# Off Topic > Suggestions for Improvement >  > [SOLVED] Issue:  Forum Pages too Big; Resizes Off-Screen

## Mordred

I'm having issues with the forum resizing bigger than my monitor.  Please see picture as no matter how much I zoom away the forum resizes as bigger.  Notice the scroll bars.  I'm on Chrome if that matters.

----------


## protonLeah

That seems like Chrome or Windows since the forum doesn't (can't) control the display properties.  Have you been experimenting with Windows Display settings such as resolution or font DPI?  Have you ever tried the Opera browser?

----------


## FDibbins

a while ago, i had a similar, but opposite problem, whereby all the test was confined to about 1/2 of the screen width.  no other change was evidident, but it sure made longish explanations go down a loooong way lol.  that was from work pcs using either 7 or vista and IE.  the problem resolved itself after a few weeks, just wanted to mentionthat

----------


## Mordred

> That seems like Chrome or Windows since the forum doesn't (can't) control the display properties.

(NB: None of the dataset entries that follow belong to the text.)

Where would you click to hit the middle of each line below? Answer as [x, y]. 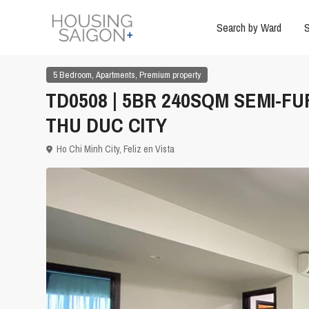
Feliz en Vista [149, 149]
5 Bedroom [72, 75]
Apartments [116, 75]
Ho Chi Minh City [88, 149]
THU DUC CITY [106, 125]
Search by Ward [249, 28]
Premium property [170, 75]
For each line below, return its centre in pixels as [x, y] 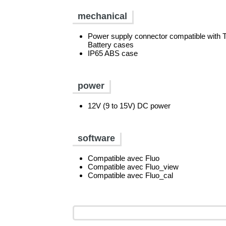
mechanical [103, 16]
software [97, 138]
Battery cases [111, 45]
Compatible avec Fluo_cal [131, 175]
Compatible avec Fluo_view [133, 167]
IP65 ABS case [113, 53]
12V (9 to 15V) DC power [129, 106]
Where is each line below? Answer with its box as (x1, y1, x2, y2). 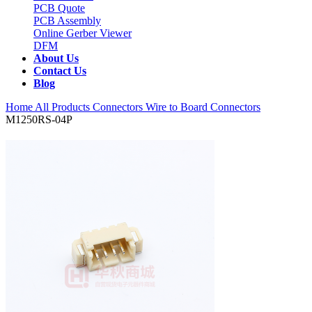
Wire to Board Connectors (146, 101, 260, 113)
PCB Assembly (33, 15, 101, 26)
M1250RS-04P (6, 114, 72, 125)
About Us (33, 52, 79, 64)
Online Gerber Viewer (33, 27, 132, 39)
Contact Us (33, 65, 86, 77)
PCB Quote (33, 2, 85, 14)
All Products (33, 101, 93, 113)
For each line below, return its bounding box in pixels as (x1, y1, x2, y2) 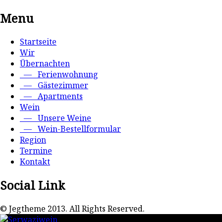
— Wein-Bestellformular (20, 123, 121, 134)
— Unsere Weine (20, 112, 91, 123)
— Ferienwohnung (20, 68, 98, 80)
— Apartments (20, 90, 83, 102)
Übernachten (20, 57, 70, 69)
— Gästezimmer (20, 79, 88, 91)
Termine (20, 145, 52, 156)
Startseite (20, 36, 56, 47)
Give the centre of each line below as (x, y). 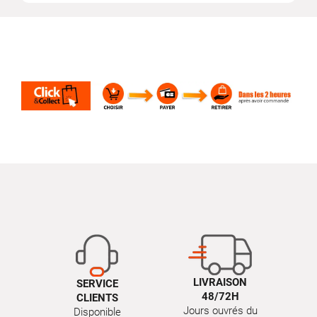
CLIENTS (97, 298)
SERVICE (97, 283)
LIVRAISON (220, 282)
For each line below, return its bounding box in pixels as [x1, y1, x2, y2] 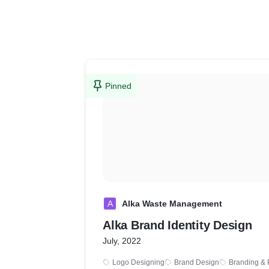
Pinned [105, 81, 131, 91]
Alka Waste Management [122, 199, 222, 208]
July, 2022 [103, 236, 141, 246]
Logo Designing [112, 258, 165, 267]
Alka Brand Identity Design [103, 219, 252, 232]
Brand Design [174, 258, 219, 267]
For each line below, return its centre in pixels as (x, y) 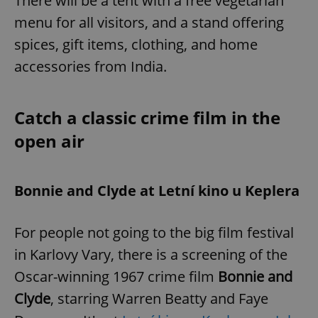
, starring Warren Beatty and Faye (159, 298)
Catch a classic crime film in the (147, 117)
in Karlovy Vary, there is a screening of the (151, 254)
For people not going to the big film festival (154, 232)
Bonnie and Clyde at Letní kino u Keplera (157, 190)
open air (49, 141)
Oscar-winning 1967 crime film (116, 276)
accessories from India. (91, 66)
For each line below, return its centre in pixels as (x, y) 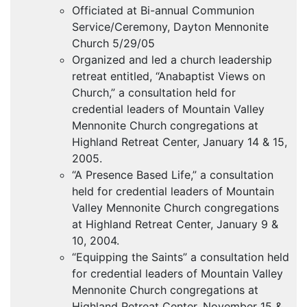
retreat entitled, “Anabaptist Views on (169, 76)
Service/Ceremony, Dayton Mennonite (170, 27)
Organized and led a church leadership (172, 60)
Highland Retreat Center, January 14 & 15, (180, 142)
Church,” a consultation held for (154, 93)
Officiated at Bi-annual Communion (163, 11)
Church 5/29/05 (113, 44)
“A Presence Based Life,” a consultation (173, 175)
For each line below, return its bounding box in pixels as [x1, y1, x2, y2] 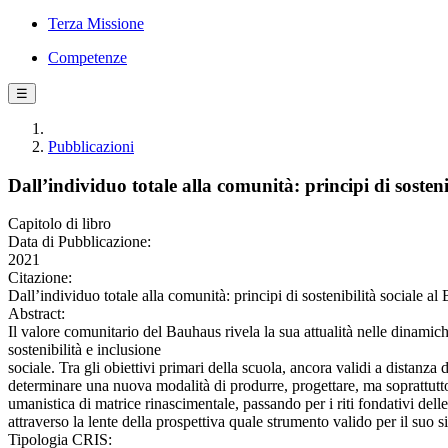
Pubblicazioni [48, 138, 134, 155]
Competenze [48, 49, 127, 66]
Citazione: [8, 269, 72, 287]
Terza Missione [48, 15, 144, 32]
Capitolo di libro [8, 215, 111, 233]
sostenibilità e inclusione [8, 341, 161, 359]
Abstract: [8, 305, 65, 323]
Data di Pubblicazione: [8, 233, 151, 251]
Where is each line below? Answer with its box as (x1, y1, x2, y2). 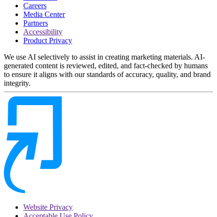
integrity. (4, 79, 31, 88)
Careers (23, 1, 46, 10)
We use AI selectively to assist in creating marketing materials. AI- (4, 53, 205, 62)
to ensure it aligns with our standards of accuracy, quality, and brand (4, 70, 211, 79)
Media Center (23, 10, 65, 19)
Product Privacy (23, 36, 72, 45)
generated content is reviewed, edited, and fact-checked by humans (4, 62, 208, 70)
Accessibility (23, 28, 62, 36)
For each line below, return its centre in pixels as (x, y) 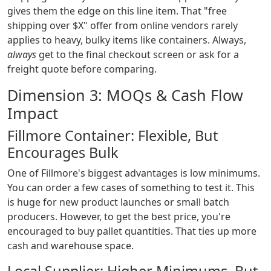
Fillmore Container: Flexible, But (113, 136)
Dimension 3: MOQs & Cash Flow (125, 95)
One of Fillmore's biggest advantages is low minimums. (134, 173)
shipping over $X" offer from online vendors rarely (122, 26)
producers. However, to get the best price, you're (119, 217)
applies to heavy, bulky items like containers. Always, (127, 40)
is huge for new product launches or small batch (118, 202)
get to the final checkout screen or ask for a (138, 55)
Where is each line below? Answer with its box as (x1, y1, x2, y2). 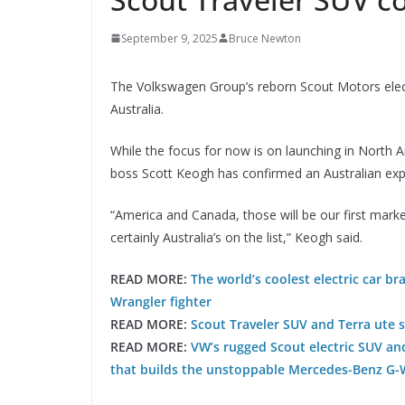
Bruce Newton (229, 30, 301, 46)
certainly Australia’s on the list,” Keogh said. (110, 228, 363, 246)
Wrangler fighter (110, 292, 212, 310)
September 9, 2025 (121, 30, 218, 46)
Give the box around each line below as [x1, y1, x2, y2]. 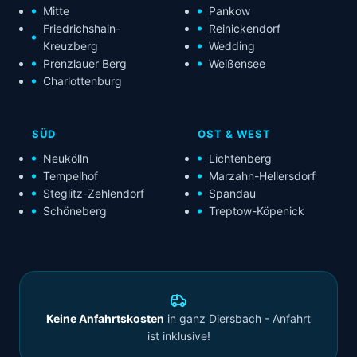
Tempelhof [43, 169, 98, 183]
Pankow [209, 4, 250, 18]
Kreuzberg [43, 39, 98, 53]
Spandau [209, 186, 256, 201]
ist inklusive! [147, 329, 210, 343]
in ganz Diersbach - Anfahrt [164, 312, 311, 326]
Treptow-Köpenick [209, 204, 304, 218]
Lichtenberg [209, 151, 272, 166]
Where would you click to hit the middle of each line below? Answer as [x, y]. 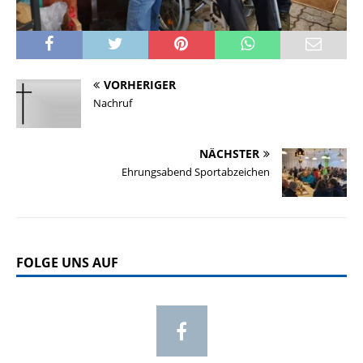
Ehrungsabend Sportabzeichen [196, 171]
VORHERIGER [140, 84]
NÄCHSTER [229, 153]
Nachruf [113, 102]
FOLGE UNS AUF [67, 262]
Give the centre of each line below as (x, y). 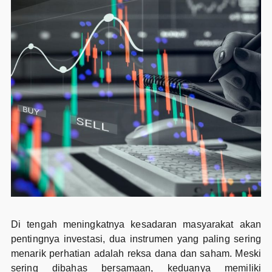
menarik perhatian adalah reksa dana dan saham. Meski (136, 253)
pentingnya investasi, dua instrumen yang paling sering (136, 239)
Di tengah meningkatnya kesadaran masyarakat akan (136, 224)
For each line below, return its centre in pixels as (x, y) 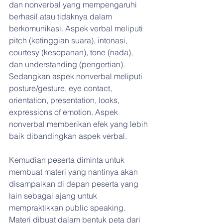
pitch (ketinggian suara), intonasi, (69, 41)
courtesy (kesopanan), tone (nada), (72, 53)
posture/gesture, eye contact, (61, 88)
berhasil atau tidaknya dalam (61, 17)
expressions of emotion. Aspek (64, 112)
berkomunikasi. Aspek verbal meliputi (77, 29)
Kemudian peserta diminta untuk (68, 160)
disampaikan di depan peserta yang (75, 184)
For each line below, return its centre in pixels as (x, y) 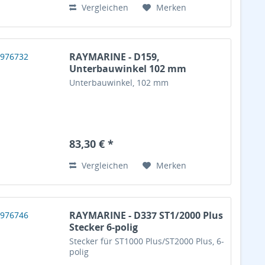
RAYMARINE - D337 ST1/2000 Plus (146, 216)
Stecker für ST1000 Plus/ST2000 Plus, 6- (147, 241)
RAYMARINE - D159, (115, 57)
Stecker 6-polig (104, 227)

Now that you pointed that out that makes perfect sense and have since slapped my forehead in shame.  



> Have you been experimenting with Windows Display settings such as resolution or font DPI?



No but I just wiped my pc and did a Windows 7 re-install, I'm going to do some experimenting with my display settings. 



> Have you ever tried the Opera browser?



No I haven't, I've been using Chrome for about a year and was using Firefox before that.  I'm going to look into Opera and see if I like it.  

Thanks for this protonLeah, I'm sure you nailed it with regards to my display settings.  I'm going to mark this as solved and fix this up.

----------